Scan the entries that follow for the word "strings", then report every line in which it appears.

- _DATA FOR REVIEW_:
§

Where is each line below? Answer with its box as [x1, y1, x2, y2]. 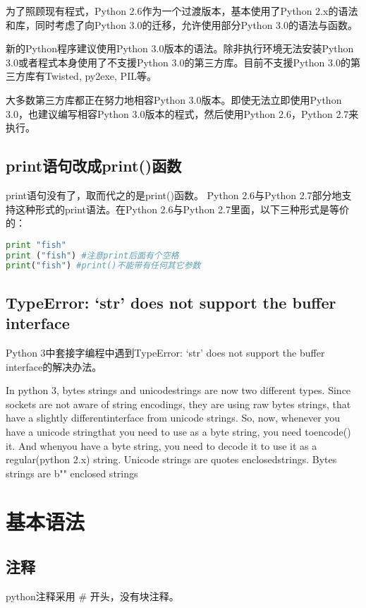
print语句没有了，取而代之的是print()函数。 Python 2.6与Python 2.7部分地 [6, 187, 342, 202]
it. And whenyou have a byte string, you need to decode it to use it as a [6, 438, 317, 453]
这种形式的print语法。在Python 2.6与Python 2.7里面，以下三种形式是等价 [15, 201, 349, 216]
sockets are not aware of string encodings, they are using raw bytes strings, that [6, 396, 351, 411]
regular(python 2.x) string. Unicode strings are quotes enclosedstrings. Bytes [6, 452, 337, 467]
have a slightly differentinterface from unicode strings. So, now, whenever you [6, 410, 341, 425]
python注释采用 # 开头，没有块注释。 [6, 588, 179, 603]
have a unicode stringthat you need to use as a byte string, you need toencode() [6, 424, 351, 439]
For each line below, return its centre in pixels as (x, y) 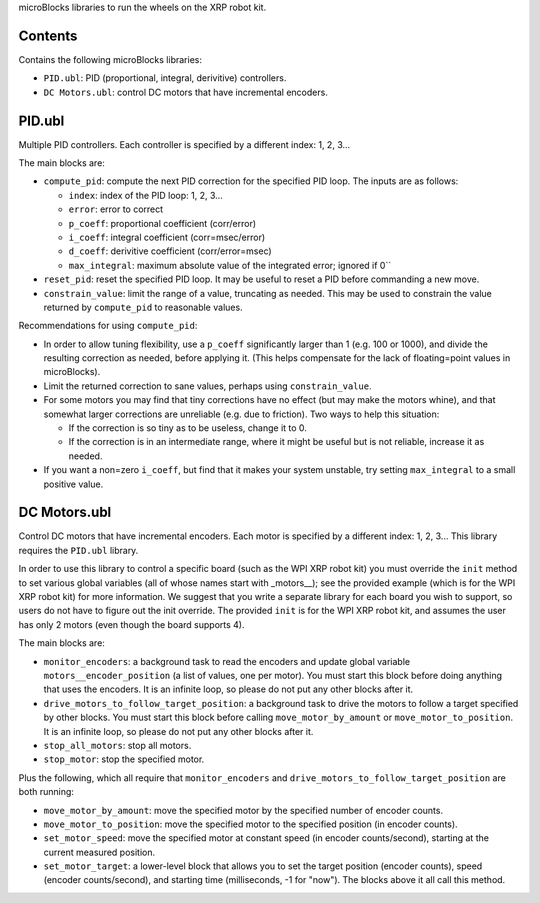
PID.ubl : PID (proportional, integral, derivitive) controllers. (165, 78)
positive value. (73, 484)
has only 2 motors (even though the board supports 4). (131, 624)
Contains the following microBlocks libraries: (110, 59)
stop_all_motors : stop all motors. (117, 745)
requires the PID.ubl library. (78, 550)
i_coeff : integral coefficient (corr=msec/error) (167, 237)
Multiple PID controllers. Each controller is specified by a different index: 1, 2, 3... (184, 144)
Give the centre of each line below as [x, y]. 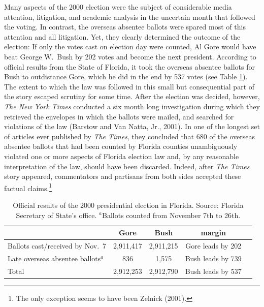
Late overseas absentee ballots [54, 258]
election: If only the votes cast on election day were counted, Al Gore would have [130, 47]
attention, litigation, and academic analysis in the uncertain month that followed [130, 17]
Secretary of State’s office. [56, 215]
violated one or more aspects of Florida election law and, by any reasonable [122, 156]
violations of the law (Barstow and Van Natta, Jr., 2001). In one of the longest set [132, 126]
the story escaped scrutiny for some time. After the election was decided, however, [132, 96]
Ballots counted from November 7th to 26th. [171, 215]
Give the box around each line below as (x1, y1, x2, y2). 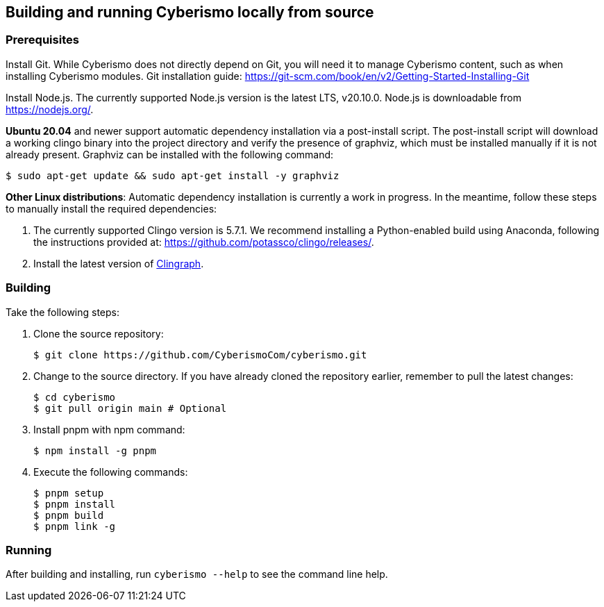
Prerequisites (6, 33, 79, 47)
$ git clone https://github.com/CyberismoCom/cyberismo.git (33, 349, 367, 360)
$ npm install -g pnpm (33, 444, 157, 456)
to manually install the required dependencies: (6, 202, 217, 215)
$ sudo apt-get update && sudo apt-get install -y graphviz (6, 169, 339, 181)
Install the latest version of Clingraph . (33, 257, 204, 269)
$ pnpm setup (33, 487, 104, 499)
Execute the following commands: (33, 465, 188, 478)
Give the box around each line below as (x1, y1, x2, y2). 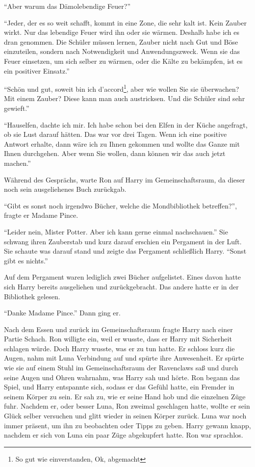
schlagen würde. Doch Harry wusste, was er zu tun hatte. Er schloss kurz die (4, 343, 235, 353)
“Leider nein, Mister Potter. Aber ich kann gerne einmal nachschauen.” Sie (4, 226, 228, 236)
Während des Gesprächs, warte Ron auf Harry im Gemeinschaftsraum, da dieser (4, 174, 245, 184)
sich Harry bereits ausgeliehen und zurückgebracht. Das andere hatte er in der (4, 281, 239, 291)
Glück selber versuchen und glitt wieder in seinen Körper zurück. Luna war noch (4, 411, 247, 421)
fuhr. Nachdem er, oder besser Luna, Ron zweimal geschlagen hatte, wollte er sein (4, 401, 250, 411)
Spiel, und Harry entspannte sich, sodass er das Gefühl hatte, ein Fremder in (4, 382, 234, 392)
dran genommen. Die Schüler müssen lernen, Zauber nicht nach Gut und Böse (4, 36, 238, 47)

§

- _THE ANSWER_:
sockets are not aware of string encodings, they are using raw bytes strings, that [6, 396, 351, 411]
regular(python 2.x) string. Unicode strings are quotes enclosedstrings. Bytes [6, 452, 337, 467]
have a slightly differentinterface from unicode strings. So, now, whenever you [6, 410, 341, 425]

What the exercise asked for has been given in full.